А в лесничество следовало ему попасть непременно сегодня. Не зря тетя Маша бросала эти прозрачные намеки насчет наказов жены. Вчера, перед отъездом на станцию, у них с Аней произошел неприятный для него разговор.

Еще прошлым летом они стали поговаривать о строительстве дома — в селе недоставало квартир. Жить у тети Маши было тесно, неудобно, хотя она и отдала им чистую половину, а сама с дядей Павлом ютилась в передней.

Зимой Уфимцев купил в лесничестве сруб и по санному пути перевез его в село. Сруб стоял в нижнем конце улицы, около пруда. Место нравилось Уфимцеву, и он представлял, как со временем они обживут усадьбу, посадят тополя, черемуху и будут вечерами пить в садочке чай всей семьей.

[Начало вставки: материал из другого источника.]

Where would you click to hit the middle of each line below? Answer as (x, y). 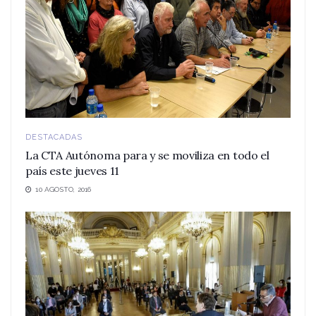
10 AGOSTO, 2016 (62, 189)
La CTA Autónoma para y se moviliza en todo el (147, 155)
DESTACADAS (54, 137)
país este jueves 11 (72, 171)
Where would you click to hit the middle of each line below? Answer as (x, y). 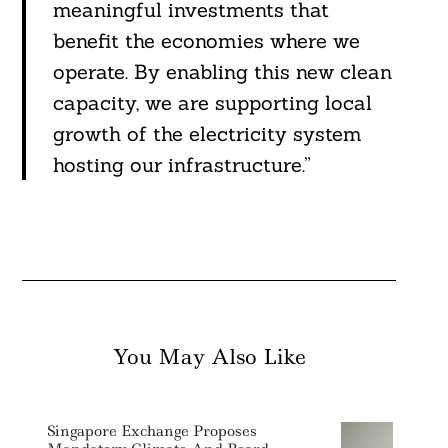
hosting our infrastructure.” (181, 165)
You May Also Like (209, 357)
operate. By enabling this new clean (222, 72)
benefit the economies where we (206, 41)
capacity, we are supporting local (212, 103)
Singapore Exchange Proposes (151, 431)
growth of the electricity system (207, 134)
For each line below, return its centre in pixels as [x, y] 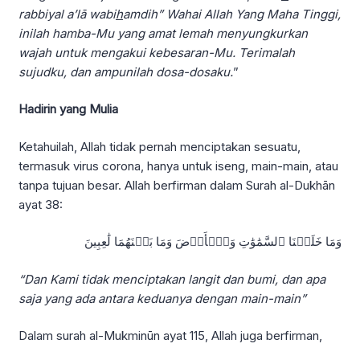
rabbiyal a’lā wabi [67, 14]
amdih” [143, 14]
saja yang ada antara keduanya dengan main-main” [162, 298]
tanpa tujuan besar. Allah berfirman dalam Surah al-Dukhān [177, 185]
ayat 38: [41, 204]
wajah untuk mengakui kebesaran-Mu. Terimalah [157, 52]
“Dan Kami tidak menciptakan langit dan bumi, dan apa [172, 279]
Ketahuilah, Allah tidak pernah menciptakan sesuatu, [160, 146]
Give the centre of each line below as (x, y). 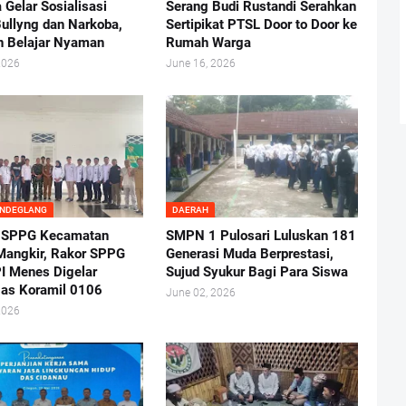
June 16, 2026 (200, 64)
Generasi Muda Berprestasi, (249, 254)
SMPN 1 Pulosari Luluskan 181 (261, 236)
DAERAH (190, 210)
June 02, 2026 (200, 293)
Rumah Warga (208, 43)
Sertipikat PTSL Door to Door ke (261, 25)
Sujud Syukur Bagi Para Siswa (256, 272)
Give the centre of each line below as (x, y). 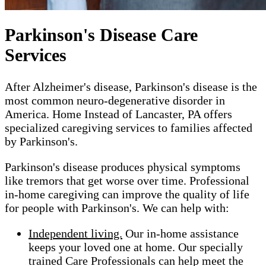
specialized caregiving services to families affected (129, 127)
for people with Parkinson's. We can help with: (117, 208)
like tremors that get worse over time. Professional (127, 180)
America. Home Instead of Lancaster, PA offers (118, 114)
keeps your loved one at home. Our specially (136, 247)
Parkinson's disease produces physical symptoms (123, 167)
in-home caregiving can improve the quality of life (127, 194)
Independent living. (75, 233)
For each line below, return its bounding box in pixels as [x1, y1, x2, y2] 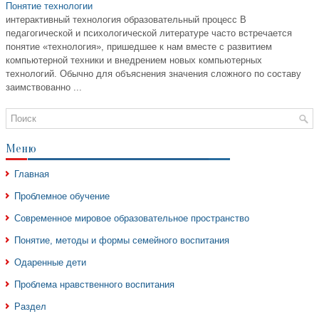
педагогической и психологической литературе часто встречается [6, 28, 292, 39]
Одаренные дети [14, 257, 86, 268]
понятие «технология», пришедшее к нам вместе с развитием [6, 41, 272, 53]
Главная [14, 169, 49, 180]
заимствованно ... [6, 82, 82, 93]
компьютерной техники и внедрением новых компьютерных [6, 55, 262, 66]
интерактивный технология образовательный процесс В [6, 14, 246, 26]
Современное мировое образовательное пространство [14, 213, 249, 224]
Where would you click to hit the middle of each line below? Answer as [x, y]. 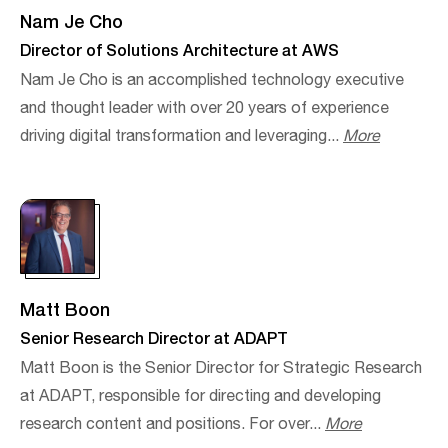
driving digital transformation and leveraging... [181, 136]
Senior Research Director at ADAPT [154, 337]
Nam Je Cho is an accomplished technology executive [212, 80]
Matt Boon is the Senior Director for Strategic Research [221, 368]
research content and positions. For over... [172, 424]
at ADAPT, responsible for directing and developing [200, 396]
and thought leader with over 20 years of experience [204, 108]
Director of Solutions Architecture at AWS [179, 49]
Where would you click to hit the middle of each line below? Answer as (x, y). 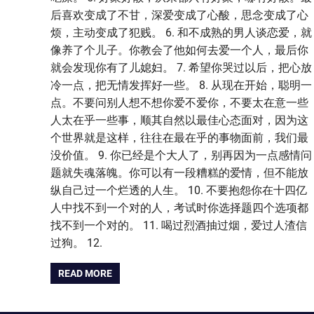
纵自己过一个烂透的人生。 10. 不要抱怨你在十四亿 (179, 190)
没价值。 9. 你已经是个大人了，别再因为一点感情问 (181, 155)
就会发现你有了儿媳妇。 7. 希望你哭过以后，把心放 (181, 67)
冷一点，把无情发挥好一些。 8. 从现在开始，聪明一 (181, 85)
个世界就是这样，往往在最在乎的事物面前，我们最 (179, 137)
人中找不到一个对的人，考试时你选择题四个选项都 (179, 207)
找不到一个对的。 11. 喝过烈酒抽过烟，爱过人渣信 (179, 225)
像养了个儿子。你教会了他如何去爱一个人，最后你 (179, 50)
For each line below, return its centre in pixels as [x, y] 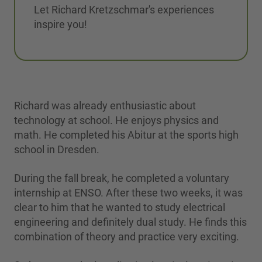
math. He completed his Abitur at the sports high [126, 135]
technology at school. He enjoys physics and [116, 120]
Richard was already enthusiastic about [105, 105]
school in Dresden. [57, 149]
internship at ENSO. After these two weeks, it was [128, 192]
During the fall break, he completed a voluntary [122, 178]
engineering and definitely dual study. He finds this [130, 222]
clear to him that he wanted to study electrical [120, 207]

С приходом весны надлежало ставить сруб на фундамент, крыть крышу, стелить полы, чтобы к зиме перебраться в свой дом. Но за делами да заботами у него так и не нашлось времени подыскать какую-нибудь бродячую артель плотников; поручить это дело колхозной строительной бригаде он постеснялся, да и занята была она неотложными работами. И вот прошла половина лета, а сруб по-прежнему стоял, ждал хозяина. Уже стали темнеть бревна от дождя и солнца, а полянку у сруба, где виделся сад, облюбовали гуси с табунками голенастых выводков.

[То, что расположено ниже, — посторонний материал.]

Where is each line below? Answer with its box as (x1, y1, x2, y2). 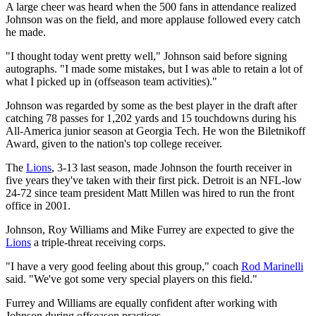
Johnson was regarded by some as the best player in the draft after (6, 99, 297, 111)
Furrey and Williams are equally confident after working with (6, 296, 277, 309)
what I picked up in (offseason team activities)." (6, 75, 217, 87)
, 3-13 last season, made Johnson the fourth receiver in (51, 161, 292, 174)
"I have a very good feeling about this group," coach (6, 260, 241, 272)
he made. (6, 25, 46, 38)
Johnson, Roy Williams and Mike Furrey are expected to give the (6, 223, 294, 236)
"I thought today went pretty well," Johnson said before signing (6, 49, 287, 62)
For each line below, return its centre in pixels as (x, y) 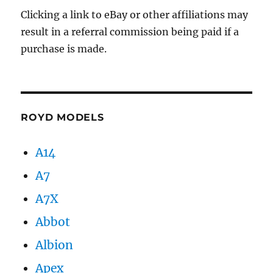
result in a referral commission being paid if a (130, 32)
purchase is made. (64, 49)
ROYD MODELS (62, 117)
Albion (55, 245)
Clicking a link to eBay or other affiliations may (135, 15)
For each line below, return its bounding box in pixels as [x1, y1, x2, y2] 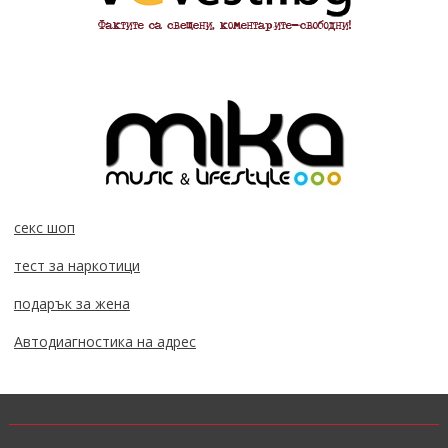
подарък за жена [13, 293, 130, 313]
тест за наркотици [13, 255, 140, 275]
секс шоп [13, 217, 75, 237]
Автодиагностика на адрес [13, 331, 196, 351]
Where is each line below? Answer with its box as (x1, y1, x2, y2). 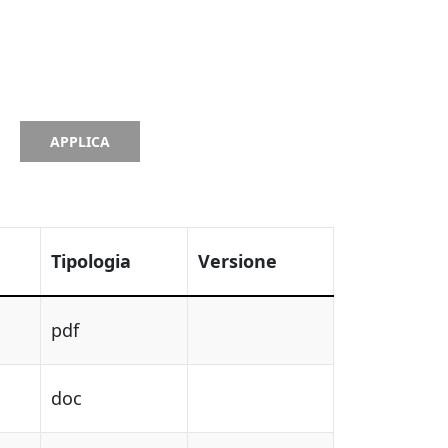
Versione (198, 249, 277, 273)
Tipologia (51, 249, 131, 273)
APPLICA (50, 132, 110, 151)
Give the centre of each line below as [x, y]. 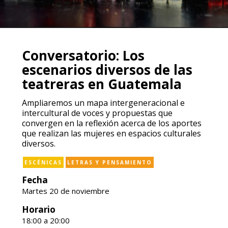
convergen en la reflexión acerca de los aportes [111, 123]
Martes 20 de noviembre [65, 191]
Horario [38, 209]
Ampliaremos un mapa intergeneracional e [103, 103]
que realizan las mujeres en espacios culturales [111, 133]
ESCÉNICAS [43, 162]
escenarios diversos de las [107, 70]
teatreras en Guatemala [102, 84]
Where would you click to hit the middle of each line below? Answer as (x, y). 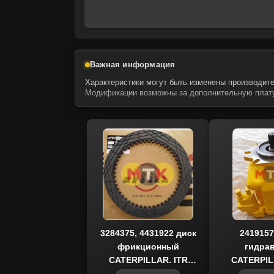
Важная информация (133, 65)
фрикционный (148, 246)
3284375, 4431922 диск (148, 233)
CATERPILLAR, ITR (148, 260)
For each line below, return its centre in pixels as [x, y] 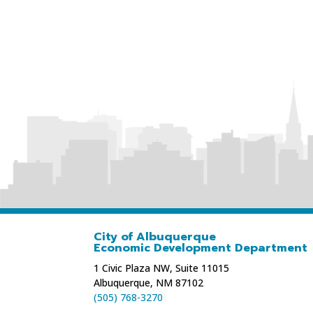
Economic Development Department [201, 248]
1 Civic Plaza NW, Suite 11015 [162, 268]
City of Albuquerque [155, 236]
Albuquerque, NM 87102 [149, 282]
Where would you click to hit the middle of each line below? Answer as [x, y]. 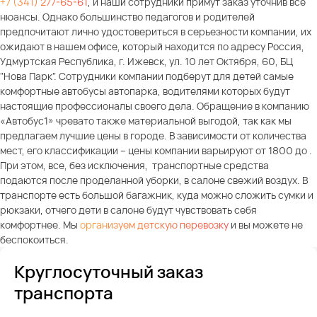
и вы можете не [266, 224]
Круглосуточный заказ [109, 271]
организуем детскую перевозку [154, 224]
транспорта [64, 292]
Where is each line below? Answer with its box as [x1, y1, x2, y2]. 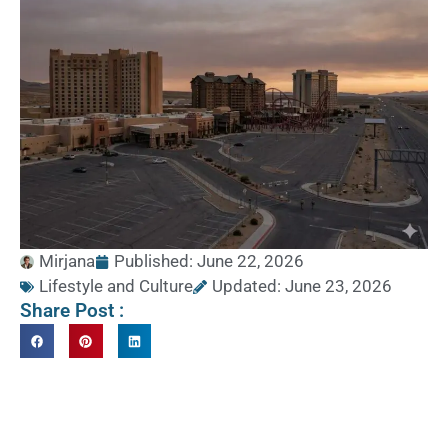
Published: [114, 251, 197, 272]
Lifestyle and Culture [39, 276, 193, 297]
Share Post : [20, 299, 124, 323]
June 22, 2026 [197, 251, 304, 272]
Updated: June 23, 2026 [212, 276, 392, 297]
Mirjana [39, 251, 95, 272]
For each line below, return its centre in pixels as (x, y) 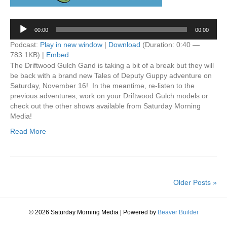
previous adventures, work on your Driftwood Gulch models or (109, 96)
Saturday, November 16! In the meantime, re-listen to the (102, 86)
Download (124, 45)
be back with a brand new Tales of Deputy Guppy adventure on (111, 75)
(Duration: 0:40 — (170, 45)
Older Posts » (195, 182)
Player (20, 34)
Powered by (140, 212)
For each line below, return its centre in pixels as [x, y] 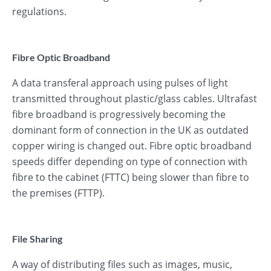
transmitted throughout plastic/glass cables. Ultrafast [135, 99]
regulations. [39, 11]
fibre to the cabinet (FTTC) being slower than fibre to [131, 177]
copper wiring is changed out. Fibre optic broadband [132, 146]
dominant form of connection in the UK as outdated [130, 130]
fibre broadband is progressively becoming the [119, 114]
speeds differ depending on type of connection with [130, 162]
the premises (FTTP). [58, 193]

Вот этот сруб и стал предметом их разговора.

4

Векшина он дома не застал. Жена его — толстая неопрятная женщина, с заплывшими от сна глазами, — выйдя на крыльцо, сказала, что уехал в Репьевку, в сельсовет на совещание.

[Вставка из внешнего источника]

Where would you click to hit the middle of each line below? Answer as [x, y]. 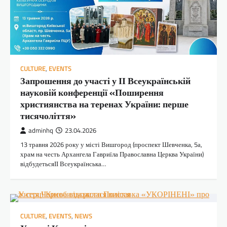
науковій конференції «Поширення [92, 92]
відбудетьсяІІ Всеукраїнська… [63, 163]
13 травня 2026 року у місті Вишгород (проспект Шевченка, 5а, [111, 144]
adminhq [41, 130]
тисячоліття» [48, 116]
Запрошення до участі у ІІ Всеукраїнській [105, 81]
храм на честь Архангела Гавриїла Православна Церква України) [112, 154]
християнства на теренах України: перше [104, 104]
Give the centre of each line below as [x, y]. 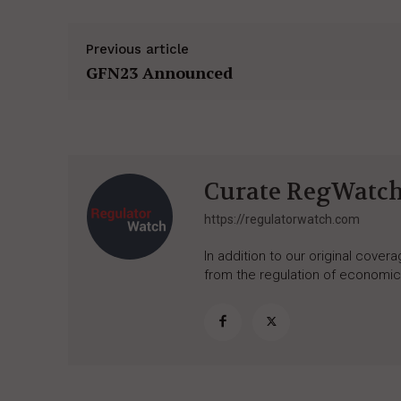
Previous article [137, 50]
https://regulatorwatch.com [282, 220]
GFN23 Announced [159, 73]
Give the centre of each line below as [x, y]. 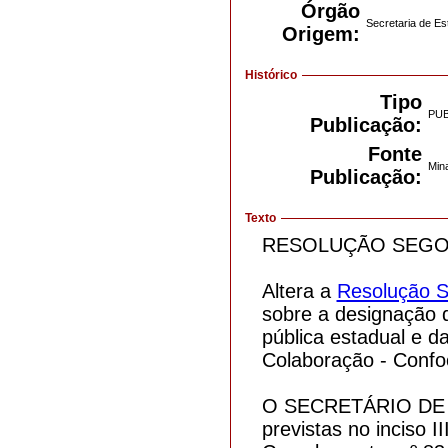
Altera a [299, 290]
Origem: [320, 34]
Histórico [270, 75]
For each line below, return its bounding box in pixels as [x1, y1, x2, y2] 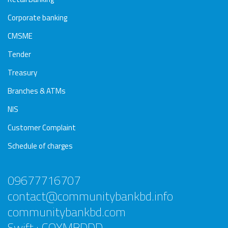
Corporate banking [8, 11, 67, 23]
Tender [8, 48, 31, 60]
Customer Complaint [8, 121, 76, 133]
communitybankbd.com [8, 202, 126, 221]
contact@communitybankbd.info [8, 186, 173, 205]
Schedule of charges [8, 139, 73, 152]
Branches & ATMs [8, 84, 66, 97]
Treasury [8, 66, 37, 78]
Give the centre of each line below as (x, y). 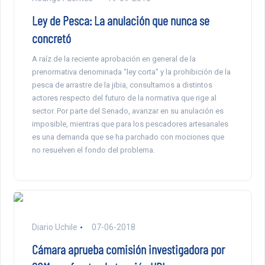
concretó (51, 38)
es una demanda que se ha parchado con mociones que (128, 137)
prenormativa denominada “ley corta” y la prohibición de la (131, 72)
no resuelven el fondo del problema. (93, 150)
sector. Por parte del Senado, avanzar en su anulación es (127, 111)
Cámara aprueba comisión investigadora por (128, 249)
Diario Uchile (54, 227)
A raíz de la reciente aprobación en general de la (114, 59)
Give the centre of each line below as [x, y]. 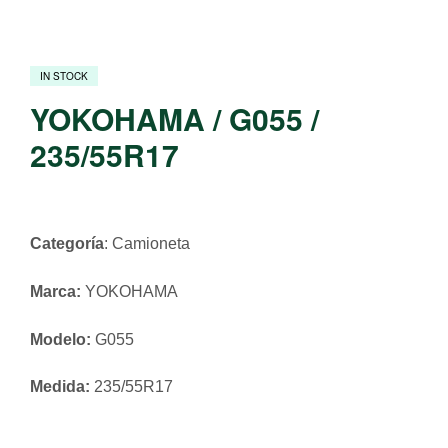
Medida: [60, 387]
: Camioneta [147, 243]
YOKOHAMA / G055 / [174, 119]
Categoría [67, 243]
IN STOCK [64, 76]
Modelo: [60, 339]
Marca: [55, 291]
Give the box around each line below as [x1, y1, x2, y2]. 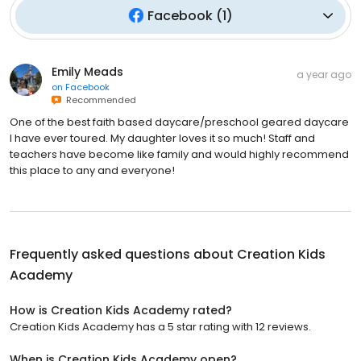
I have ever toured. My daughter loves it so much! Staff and [10, 130, 315, 146]
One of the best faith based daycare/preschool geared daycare [10, 114, 349, 130]
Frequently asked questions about [10, 244, 237, 263]
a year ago [297, 67, 351, 81]
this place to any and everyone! [10, 162, 175, 178]
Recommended [61, 93, 136, 106]
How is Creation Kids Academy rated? [10, 301, 232, 318]
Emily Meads [52, 63, 123, 80]
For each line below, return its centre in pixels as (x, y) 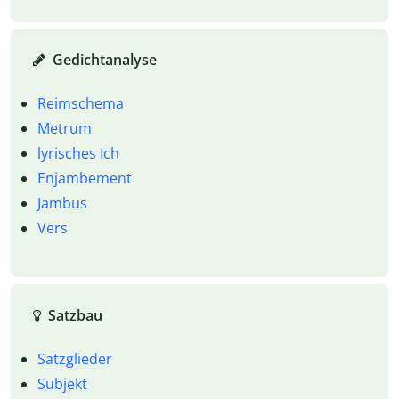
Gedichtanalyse (104, 59)
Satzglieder (74, 358)
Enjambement (84, 178)
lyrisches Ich (78, 153)
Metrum (64, 128)
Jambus (62, 203)
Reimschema (80, 103)
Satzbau (75, 315)
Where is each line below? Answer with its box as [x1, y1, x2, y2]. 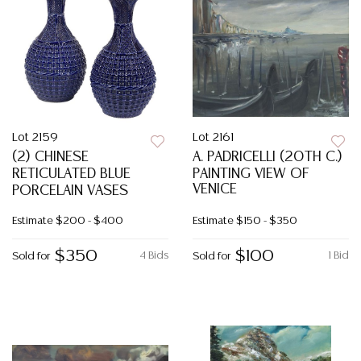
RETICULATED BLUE [12, 167, 131, 181]
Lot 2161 [193, 132, 234, 143]
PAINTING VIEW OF [193, 167, 309, 181]
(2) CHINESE [12, 150, 89, 164]
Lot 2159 [12, 132, 58, 143]
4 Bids [139, 251, 168, 261]
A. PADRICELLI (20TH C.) [193, 150, 342, 164]
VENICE [193, 182, 237, 197]
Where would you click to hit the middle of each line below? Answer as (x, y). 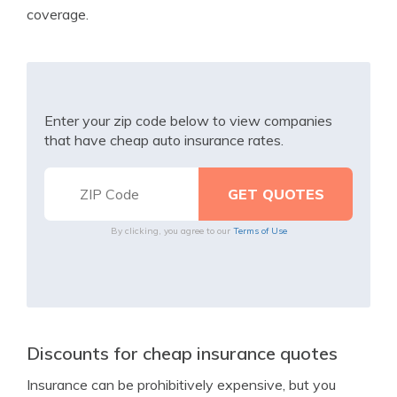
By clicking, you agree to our (171, 231)
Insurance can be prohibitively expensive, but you (181, 385)
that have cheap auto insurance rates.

Уфимцев выругался с досады и помчался, распугивая кур, по дороге в Репьевку.

Выскочив за село и увидев свой сруб, сиротливо стоящий на голой полянке, испятнанной серо-зеленым гусиным пометом, он неожиданно свернул к нему, объехал вокруг.

В тени сруба лежали телята. Они неохотно поднялись, потревоженные стуком мотоцикла, сладко потянулись, выгнув ребристые спины, подняв хвосты, и сонно уставились на Уфимцева.

Он слез с мотоцикла, заглянул вовнутрь сруба через проем будущих дверей. Нижний венец, лежащий углами на каменных плитках, посинел, покрылся серой плесенью. И весь сруб стал каким-то старым, темным, со свернувшимся в трубку лубом на небрежно очищенных от коры бревнах.

5

От сруба Уфимцев проехал к правлению колхоза.

Как и утром, улица была пуста, безлюдна — сенокос! — лишь на ступеньках крыльца правления сидели двое: муж и жена Лыткины.

До последнего времени Лыткин пас овец на Дальней заимке, Дашка, жена его, работала в огородном звене, но с началом сенокоса бросила звено, перебралась на заимку к мужу. Оставив овец на подпаска, мальчишку тринадцати лет, их племянника, Лыткины пошли по оврагам, межам и перелескам косить траву, сушить ее на взлобках, ставить копешки.

Векшин нарочно ездил на заимку, чтобы вернуть Дашку в звено, — она не послушалась. Вызывали в правление Лыткина, предупреждали об ответственности за овец, однако и это ни к чему не привело.

Тогда правление решило: накошенное сено изъять, обоих снять с работы и вынести на собрание вопрос об исключении их из колхоза.